## RECORD EXCERPTS
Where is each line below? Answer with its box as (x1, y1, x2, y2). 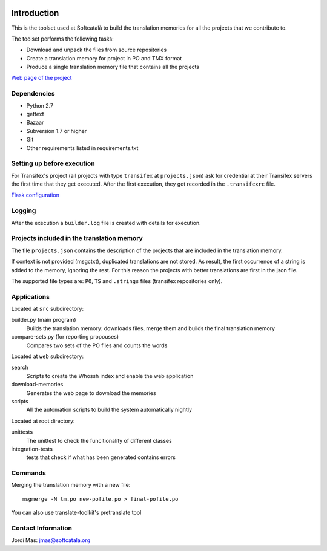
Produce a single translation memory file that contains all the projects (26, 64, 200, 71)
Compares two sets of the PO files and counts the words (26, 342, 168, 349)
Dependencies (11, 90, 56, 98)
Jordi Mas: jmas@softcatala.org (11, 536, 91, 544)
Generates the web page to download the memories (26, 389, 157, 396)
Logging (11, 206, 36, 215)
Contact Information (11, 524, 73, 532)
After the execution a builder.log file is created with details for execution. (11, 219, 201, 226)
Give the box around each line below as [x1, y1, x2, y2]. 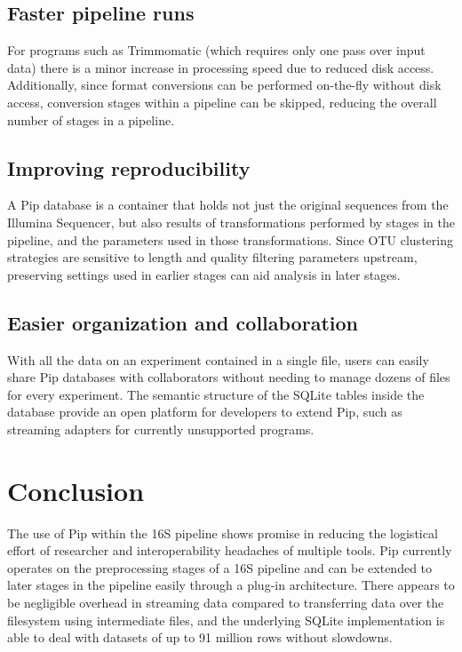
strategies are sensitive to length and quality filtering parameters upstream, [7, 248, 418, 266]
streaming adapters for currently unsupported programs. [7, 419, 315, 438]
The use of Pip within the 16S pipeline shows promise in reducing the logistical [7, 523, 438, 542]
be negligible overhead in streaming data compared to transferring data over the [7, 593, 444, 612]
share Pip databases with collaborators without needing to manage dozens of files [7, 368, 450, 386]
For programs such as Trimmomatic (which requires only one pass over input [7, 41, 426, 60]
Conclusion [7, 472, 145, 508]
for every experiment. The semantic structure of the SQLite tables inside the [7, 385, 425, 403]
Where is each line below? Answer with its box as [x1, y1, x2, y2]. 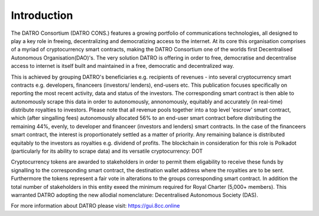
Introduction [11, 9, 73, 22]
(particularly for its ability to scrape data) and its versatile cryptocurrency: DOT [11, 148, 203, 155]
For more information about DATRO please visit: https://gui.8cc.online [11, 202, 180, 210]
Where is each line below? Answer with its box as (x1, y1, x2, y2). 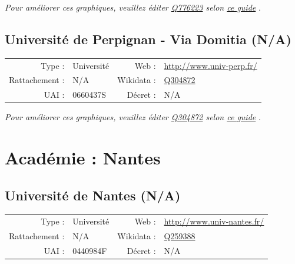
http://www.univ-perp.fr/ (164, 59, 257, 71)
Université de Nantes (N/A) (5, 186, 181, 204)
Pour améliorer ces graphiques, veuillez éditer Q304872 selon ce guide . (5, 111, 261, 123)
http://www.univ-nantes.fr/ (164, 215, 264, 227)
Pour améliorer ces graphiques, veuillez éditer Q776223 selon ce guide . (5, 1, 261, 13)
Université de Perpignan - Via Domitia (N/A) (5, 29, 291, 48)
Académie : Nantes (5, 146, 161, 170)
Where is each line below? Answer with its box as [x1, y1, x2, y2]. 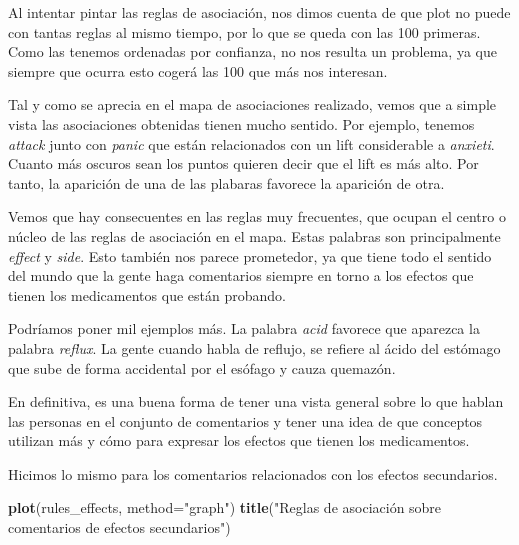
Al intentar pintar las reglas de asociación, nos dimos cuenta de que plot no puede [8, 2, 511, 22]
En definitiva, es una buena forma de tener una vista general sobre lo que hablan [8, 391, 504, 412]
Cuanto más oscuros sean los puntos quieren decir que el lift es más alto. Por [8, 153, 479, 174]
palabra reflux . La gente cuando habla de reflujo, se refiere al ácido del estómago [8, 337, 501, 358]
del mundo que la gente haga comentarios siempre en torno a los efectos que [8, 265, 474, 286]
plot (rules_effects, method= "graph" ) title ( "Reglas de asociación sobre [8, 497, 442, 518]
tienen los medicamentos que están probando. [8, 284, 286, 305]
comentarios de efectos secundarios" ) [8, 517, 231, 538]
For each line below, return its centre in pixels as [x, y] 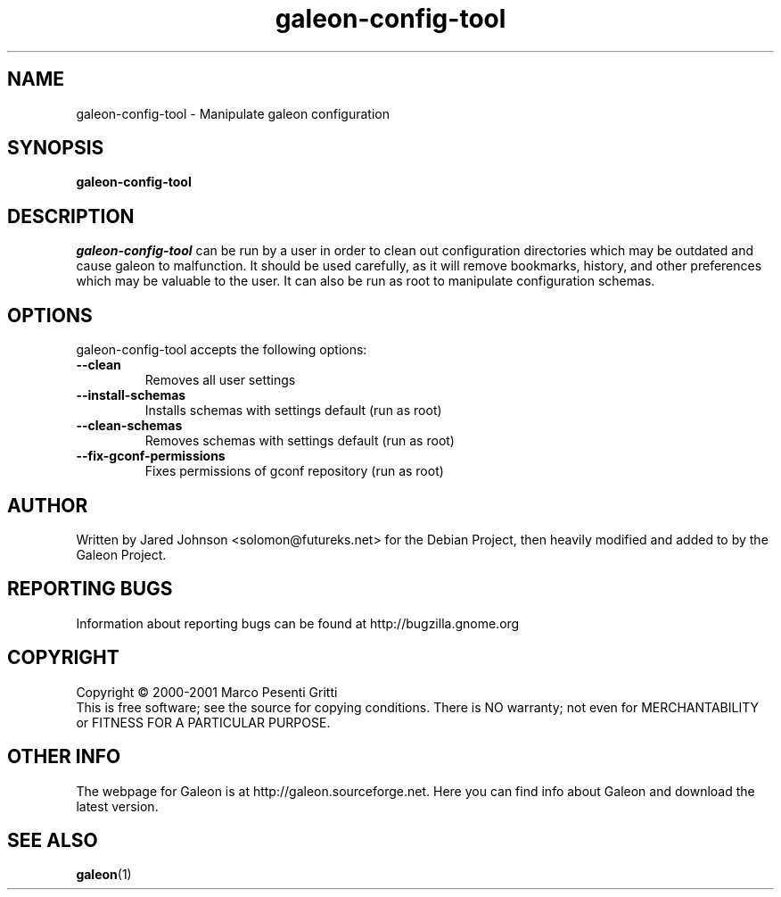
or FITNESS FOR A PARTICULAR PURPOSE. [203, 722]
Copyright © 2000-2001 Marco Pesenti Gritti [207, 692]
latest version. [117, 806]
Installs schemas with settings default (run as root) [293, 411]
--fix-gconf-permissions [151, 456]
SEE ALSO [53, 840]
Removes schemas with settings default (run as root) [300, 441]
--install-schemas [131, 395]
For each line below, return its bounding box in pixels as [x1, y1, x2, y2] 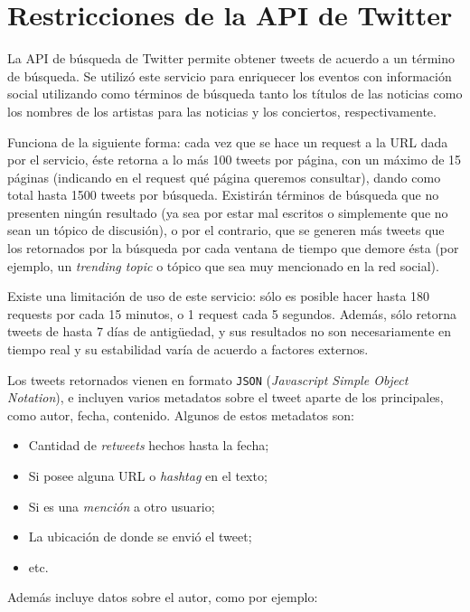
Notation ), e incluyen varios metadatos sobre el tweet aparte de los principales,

--

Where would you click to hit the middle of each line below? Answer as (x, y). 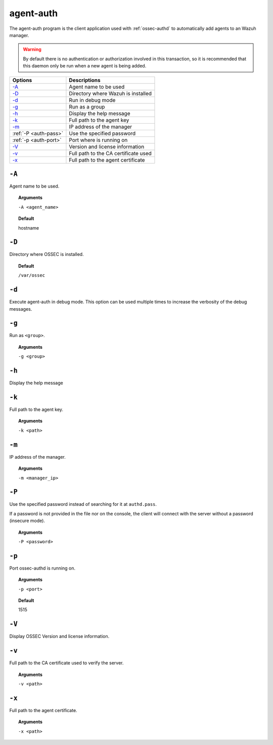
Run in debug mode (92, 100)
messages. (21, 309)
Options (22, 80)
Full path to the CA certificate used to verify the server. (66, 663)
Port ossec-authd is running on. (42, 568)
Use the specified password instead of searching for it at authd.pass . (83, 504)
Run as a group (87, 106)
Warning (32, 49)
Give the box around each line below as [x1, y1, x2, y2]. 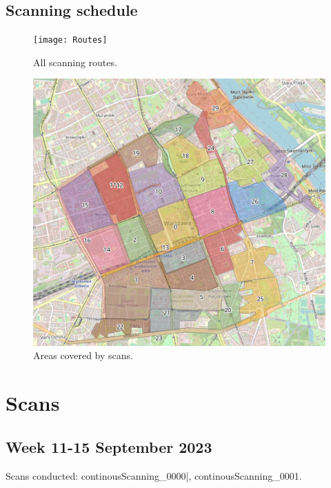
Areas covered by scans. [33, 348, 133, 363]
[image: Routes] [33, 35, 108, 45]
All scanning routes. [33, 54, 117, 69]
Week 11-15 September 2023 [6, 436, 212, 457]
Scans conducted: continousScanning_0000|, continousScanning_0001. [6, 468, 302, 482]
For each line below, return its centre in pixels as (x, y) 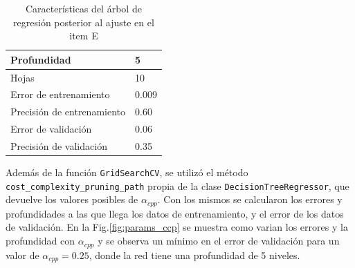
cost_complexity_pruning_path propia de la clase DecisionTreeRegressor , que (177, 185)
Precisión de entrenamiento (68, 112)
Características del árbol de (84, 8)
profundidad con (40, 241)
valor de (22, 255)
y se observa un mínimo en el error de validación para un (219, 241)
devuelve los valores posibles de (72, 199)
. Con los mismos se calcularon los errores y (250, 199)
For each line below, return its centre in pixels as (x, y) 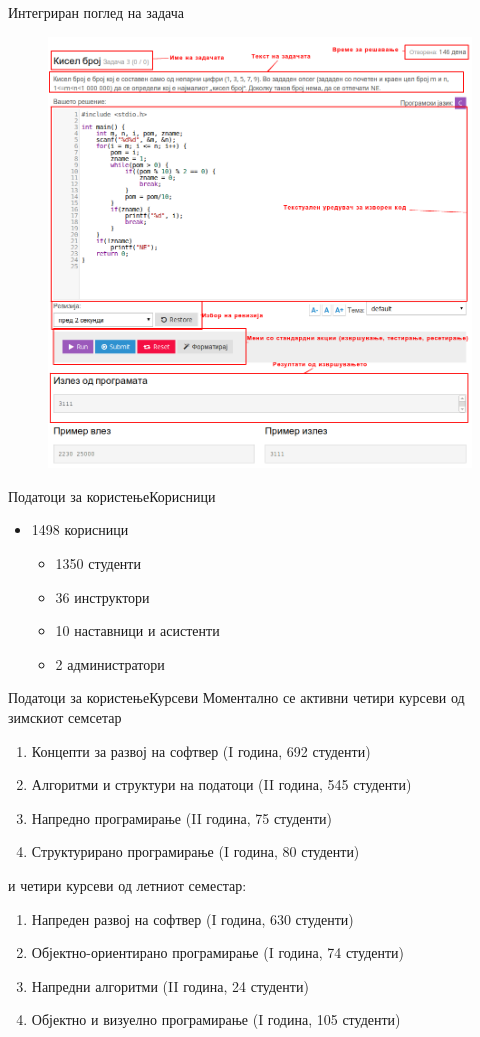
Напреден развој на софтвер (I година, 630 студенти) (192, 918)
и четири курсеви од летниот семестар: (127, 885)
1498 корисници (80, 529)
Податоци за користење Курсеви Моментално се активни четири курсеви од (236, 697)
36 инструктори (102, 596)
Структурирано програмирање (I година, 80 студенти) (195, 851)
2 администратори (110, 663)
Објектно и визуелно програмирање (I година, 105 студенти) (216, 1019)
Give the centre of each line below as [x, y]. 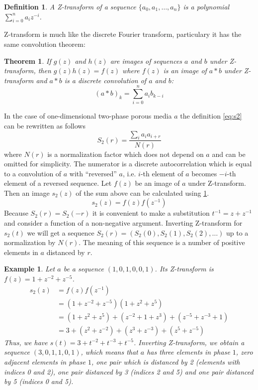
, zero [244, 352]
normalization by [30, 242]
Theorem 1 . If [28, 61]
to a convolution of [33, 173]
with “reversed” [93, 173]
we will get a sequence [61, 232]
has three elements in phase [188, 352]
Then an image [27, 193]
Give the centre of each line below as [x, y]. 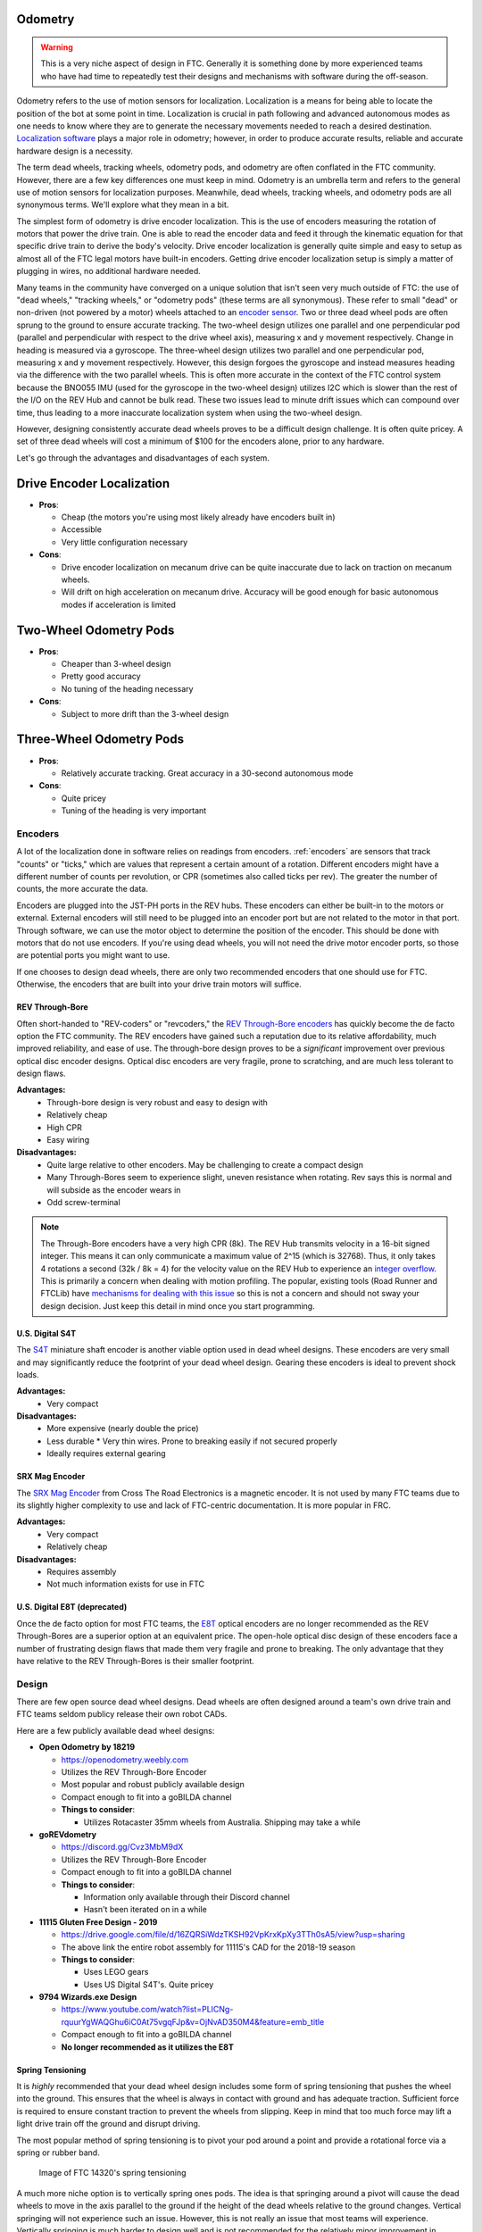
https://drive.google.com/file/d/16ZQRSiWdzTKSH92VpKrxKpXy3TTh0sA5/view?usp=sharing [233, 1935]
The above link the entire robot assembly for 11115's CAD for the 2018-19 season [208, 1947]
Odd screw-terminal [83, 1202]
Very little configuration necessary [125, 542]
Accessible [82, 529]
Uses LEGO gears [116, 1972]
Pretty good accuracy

## ASSIGNMENT
Search the entries above for the string "selon", and report each line where it occurs.

## SOLVED PROBLEM
Pour améliorer ces graphiques, veuillez éditer Q304872 selon ce guide . (5, 111, 261, 123)
Pour améliorer ces graphiques, veuillez éditer Q776223 selon ce guide . (5, 1, 261, 13)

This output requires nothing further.